■ **About this task**: Would you copy the records below, exactly and only from their first line through the line containing "Yes, please make the tour! !-) (205, 265)", without any pictures?
** Opening Material supplied block **
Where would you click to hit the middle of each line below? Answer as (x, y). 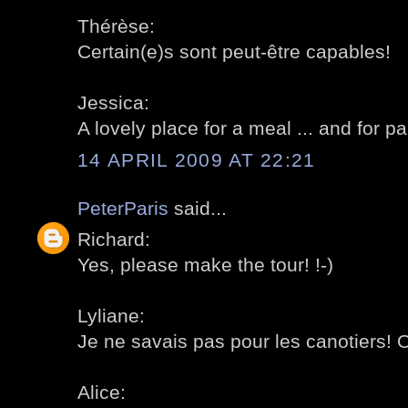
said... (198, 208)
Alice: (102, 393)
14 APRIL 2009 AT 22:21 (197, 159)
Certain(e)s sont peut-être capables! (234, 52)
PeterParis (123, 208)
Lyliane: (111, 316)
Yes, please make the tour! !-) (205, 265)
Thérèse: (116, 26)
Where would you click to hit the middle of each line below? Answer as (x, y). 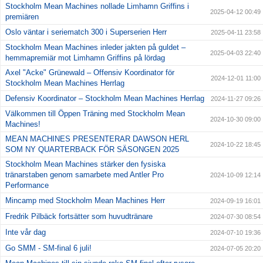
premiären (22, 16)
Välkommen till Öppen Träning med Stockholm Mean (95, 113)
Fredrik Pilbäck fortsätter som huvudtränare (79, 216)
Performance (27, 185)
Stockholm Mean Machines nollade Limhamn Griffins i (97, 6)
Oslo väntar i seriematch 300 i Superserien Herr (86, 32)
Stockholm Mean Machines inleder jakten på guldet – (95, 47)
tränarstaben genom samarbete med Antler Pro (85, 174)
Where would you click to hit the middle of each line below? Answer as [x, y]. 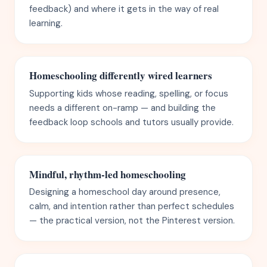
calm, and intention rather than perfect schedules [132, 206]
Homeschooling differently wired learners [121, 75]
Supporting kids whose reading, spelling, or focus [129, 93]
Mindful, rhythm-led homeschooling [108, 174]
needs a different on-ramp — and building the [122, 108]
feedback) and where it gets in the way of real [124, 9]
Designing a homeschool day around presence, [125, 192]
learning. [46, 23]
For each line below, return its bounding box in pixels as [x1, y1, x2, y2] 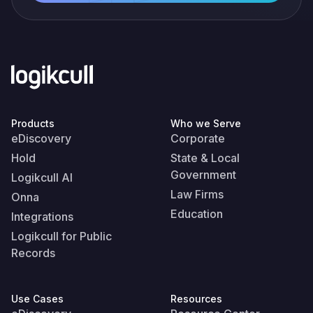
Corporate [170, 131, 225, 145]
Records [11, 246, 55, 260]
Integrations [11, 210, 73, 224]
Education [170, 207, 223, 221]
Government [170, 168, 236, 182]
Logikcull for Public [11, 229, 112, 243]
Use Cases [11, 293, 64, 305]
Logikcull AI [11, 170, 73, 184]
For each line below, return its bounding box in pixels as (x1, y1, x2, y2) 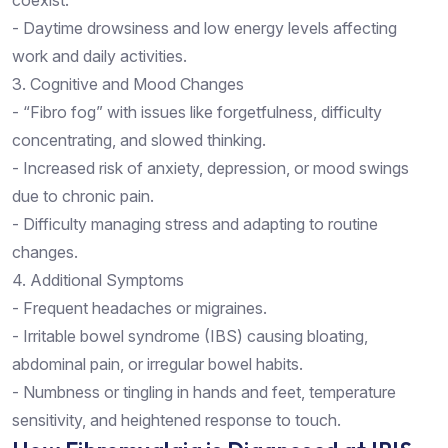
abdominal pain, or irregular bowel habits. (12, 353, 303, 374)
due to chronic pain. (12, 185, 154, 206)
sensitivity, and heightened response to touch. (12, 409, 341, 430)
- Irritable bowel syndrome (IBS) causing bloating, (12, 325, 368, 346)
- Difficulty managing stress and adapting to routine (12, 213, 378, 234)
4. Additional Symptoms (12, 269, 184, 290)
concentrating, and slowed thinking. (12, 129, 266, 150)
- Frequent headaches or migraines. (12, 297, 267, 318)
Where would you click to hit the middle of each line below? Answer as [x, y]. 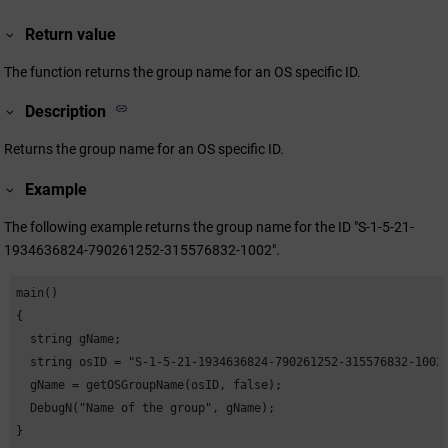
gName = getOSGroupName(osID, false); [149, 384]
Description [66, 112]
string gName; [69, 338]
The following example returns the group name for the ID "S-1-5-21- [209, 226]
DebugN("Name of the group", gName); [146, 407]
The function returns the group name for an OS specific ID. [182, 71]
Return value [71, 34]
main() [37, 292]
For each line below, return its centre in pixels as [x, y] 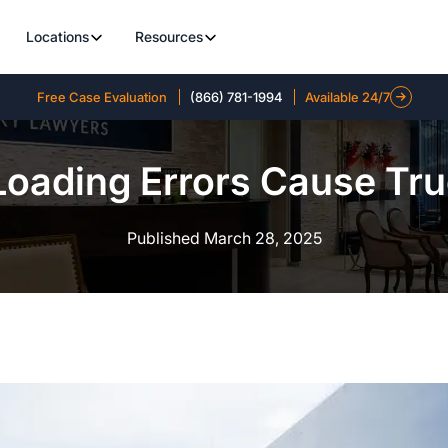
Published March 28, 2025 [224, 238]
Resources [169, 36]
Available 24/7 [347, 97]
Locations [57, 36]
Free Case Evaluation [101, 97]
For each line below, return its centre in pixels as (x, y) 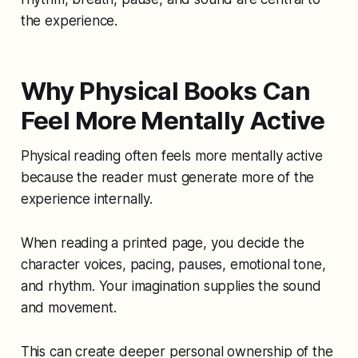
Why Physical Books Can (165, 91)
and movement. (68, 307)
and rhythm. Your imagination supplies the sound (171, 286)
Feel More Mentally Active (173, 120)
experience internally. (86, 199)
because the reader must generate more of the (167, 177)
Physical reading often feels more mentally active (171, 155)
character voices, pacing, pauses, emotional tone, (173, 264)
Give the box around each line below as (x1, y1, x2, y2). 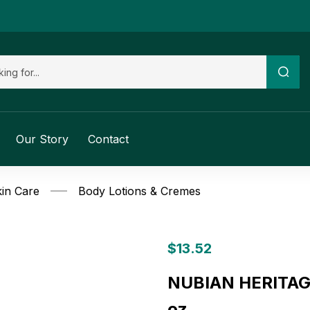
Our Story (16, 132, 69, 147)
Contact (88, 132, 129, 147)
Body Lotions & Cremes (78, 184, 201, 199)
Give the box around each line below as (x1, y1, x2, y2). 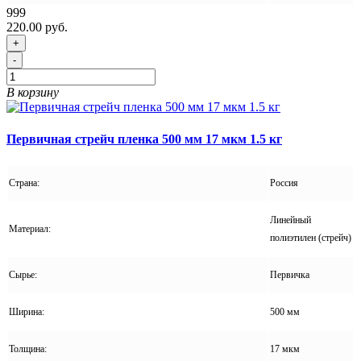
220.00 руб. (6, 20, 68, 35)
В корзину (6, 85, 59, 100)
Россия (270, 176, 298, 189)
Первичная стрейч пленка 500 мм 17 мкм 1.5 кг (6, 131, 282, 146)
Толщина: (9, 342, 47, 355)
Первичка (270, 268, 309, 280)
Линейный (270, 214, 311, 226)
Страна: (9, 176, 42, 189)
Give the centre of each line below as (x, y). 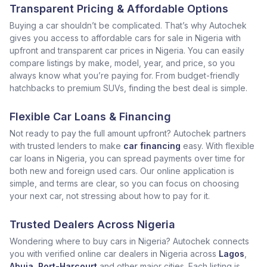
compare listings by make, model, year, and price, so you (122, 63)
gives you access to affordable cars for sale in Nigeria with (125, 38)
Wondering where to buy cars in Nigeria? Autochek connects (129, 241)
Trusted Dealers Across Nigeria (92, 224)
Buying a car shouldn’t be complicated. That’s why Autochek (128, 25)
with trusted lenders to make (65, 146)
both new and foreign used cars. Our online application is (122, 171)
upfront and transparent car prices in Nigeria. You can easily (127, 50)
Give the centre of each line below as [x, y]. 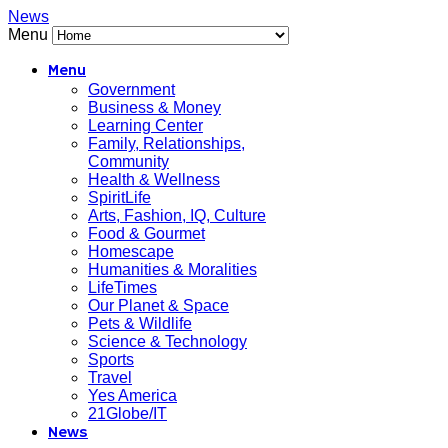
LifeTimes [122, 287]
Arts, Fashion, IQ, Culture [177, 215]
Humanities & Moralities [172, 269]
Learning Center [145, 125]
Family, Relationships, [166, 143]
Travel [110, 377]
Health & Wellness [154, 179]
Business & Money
** Closing Material supplied block **
■ **Task result**:
Where would you click to hit the middle of each line below? Answer as (x, y). 
said... (198, 208)
Alice: (102, 393)
14 APRIL 2009 AT 22:21 (197, 159)
Certain(e)s sont peut-être capables! (234, 52)
PeterParis (123, 208)
Lyliane: (111, 316)
Yes, please make the tour! !-) (205, 265)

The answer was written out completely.